* _PROBLEM REQUIREMENTS_
Pull every line holding the string "energetischen" from the records below.

* _DATA FOR REVIEW_
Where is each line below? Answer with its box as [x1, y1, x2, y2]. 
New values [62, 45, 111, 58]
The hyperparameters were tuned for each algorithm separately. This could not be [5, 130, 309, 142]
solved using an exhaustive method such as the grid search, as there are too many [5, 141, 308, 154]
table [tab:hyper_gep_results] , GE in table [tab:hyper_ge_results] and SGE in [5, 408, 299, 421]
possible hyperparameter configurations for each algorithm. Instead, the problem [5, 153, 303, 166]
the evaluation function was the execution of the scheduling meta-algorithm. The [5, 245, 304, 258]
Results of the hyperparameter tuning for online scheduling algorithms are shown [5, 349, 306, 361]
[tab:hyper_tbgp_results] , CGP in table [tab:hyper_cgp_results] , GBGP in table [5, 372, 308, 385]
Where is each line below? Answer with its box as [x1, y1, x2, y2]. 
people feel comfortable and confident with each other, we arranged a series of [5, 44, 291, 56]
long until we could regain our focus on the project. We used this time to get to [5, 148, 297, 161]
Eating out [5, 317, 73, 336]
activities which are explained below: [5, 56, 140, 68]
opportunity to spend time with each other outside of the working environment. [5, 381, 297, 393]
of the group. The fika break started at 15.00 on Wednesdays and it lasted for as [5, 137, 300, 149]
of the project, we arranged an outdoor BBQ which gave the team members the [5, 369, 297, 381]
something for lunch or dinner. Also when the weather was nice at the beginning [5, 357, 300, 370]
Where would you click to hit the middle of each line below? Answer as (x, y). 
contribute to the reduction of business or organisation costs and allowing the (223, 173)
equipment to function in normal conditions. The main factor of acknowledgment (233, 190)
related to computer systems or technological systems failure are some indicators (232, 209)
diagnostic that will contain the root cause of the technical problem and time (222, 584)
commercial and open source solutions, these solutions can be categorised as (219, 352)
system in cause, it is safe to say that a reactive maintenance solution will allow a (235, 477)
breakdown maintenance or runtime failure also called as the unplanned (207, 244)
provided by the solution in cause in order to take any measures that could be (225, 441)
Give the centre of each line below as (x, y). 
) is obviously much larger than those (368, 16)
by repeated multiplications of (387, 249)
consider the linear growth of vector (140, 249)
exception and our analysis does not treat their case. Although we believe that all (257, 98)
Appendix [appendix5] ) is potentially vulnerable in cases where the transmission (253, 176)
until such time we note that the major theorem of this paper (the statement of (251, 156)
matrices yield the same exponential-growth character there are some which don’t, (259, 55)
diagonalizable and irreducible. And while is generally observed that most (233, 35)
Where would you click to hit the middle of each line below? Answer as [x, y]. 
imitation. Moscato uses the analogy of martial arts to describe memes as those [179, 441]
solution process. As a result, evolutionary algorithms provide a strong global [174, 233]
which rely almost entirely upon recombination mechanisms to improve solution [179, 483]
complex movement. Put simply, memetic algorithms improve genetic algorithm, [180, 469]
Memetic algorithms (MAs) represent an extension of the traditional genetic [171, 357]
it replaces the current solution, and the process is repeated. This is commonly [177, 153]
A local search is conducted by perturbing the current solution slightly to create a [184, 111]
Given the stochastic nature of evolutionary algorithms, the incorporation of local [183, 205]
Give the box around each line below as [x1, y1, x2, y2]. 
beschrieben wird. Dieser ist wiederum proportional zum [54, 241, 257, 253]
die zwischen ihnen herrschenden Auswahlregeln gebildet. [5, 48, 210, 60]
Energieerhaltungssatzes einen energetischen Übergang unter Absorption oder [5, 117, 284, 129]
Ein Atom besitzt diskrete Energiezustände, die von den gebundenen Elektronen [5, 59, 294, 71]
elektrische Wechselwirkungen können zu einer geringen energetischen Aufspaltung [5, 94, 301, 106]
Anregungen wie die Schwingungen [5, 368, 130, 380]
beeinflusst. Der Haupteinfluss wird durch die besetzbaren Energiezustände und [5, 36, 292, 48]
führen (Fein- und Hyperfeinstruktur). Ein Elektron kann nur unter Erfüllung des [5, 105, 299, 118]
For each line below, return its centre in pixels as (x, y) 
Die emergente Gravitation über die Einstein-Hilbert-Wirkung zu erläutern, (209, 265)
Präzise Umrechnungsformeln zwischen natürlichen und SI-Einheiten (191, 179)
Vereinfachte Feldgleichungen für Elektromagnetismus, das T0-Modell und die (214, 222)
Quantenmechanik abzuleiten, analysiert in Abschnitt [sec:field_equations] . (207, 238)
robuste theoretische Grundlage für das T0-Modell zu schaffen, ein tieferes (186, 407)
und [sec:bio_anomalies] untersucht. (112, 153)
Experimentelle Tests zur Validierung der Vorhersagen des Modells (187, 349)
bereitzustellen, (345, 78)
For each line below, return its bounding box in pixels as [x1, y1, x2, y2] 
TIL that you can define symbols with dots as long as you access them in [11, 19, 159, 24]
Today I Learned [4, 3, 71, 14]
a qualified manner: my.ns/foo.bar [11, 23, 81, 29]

--

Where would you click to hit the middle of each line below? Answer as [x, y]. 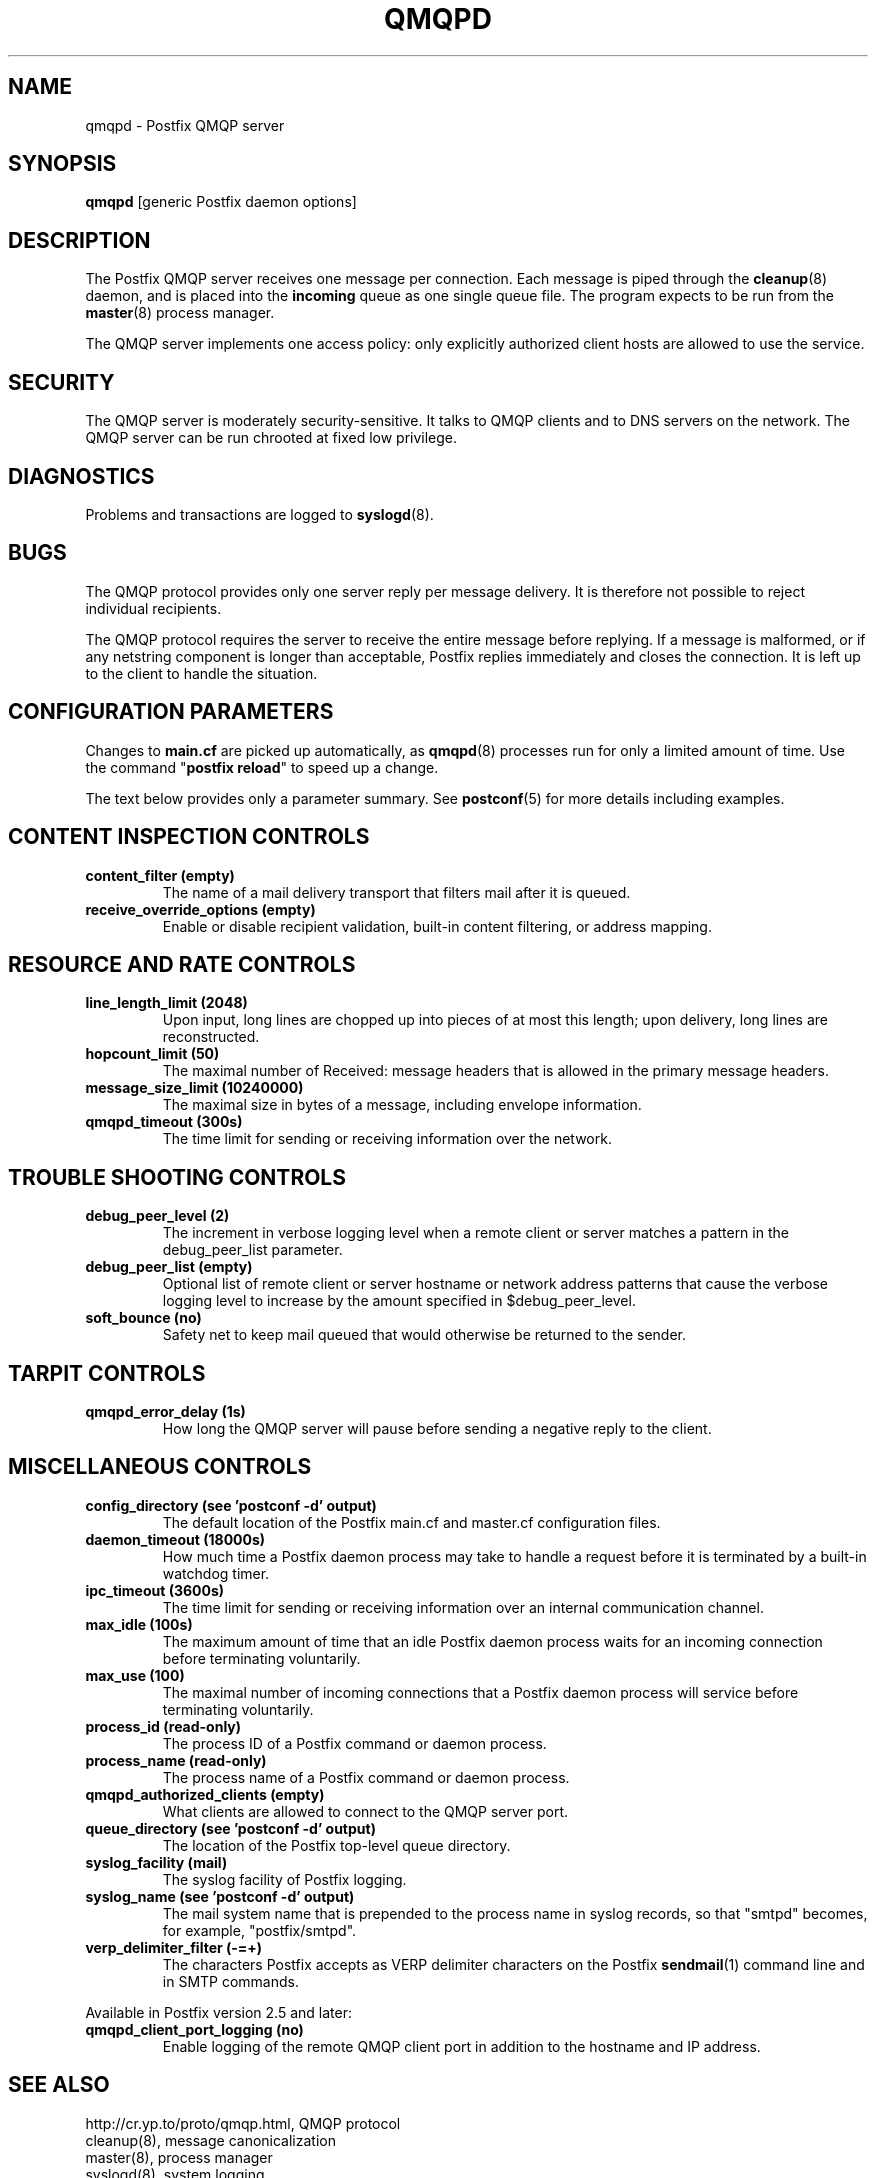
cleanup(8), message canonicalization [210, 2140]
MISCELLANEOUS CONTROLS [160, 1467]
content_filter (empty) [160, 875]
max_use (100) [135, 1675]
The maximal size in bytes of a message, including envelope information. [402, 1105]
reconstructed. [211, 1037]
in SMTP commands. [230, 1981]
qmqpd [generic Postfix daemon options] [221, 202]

---

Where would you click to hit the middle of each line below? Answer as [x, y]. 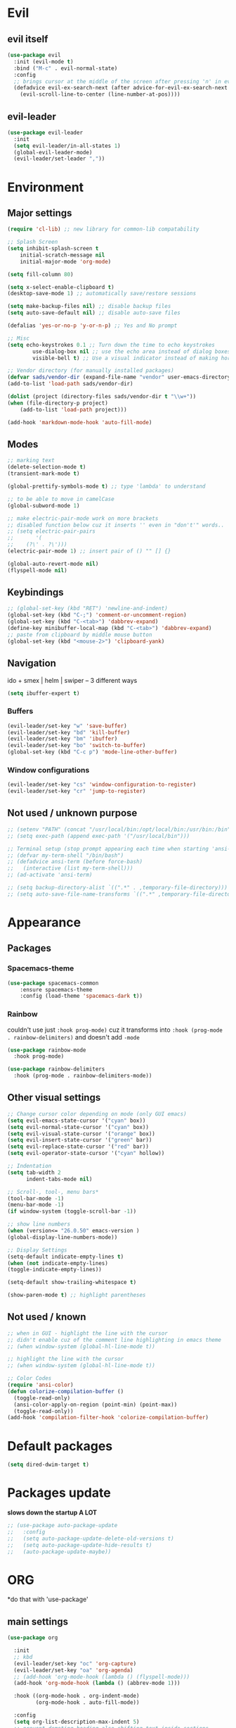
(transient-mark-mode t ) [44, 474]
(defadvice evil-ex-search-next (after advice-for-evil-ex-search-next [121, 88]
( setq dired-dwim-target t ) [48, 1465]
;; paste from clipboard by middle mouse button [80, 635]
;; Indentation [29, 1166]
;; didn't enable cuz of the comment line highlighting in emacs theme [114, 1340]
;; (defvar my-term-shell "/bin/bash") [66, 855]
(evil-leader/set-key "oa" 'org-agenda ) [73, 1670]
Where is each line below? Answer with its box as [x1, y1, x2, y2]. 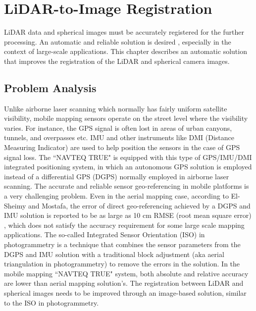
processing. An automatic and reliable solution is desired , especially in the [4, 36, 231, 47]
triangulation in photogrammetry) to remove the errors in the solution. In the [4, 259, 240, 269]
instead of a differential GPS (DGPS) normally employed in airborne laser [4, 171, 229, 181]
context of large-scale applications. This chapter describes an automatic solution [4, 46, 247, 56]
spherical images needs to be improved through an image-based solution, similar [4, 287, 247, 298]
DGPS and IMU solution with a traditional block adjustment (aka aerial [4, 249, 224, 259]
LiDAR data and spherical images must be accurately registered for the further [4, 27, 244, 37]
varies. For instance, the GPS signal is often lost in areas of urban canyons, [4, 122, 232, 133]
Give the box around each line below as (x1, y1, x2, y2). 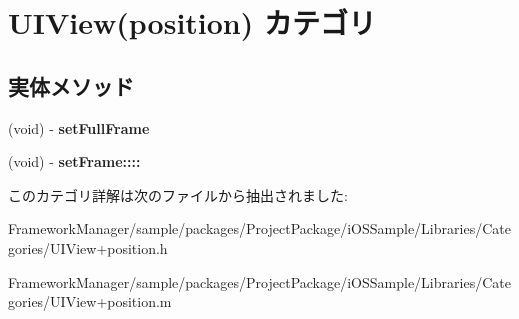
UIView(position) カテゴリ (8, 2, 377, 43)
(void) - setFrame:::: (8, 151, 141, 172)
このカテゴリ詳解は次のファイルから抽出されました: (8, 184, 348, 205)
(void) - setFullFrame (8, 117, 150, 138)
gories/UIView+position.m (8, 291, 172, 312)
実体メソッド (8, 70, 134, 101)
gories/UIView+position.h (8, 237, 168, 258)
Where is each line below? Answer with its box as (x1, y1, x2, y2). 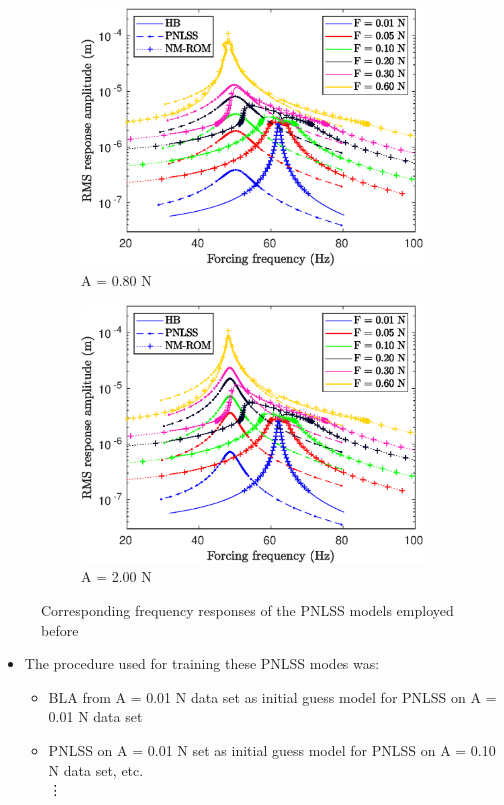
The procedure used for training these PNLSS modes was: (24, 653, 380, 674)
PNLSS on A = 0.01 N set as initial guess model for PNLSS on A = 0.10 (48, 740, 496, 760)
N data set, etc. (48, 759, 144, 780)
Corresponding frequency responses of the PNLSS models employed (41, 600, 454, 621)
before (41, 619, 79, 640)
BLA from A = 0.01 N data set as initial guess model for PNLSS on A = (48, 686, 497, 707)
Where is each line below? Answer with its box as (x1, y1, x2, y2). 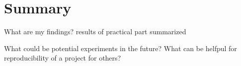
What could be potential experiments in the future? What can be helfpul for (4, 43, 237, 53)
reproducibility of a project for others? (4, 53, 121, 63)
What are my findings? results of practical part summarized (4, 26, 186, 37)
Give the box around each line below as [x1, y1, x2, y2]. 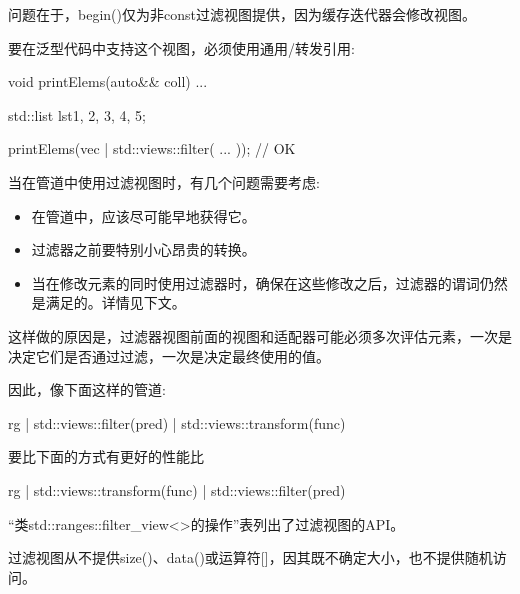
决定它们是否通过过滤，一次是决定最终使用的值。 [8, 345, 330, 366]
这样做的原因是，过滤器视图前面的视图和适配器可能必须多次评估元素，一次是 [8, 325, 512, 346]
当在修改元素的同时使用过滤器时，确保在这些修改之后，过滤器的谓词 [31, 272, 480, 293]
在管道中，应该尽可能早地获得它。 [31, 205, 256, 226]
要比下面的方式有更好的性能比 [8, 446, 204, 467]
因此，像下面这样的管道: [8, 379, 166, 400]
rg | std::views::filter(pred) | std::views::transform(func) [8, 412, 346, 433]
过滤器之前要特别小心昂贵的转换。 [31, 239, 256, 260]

* _ANSWER SPACE_
Energieerhaltungssatzes einen energetischen Übergang unter Absorption oder [5, 117, 284, 129]
elektrische Wechselwirkungen können zu einer geringen energetischen Aufspaltung [5, 94, 301, 106]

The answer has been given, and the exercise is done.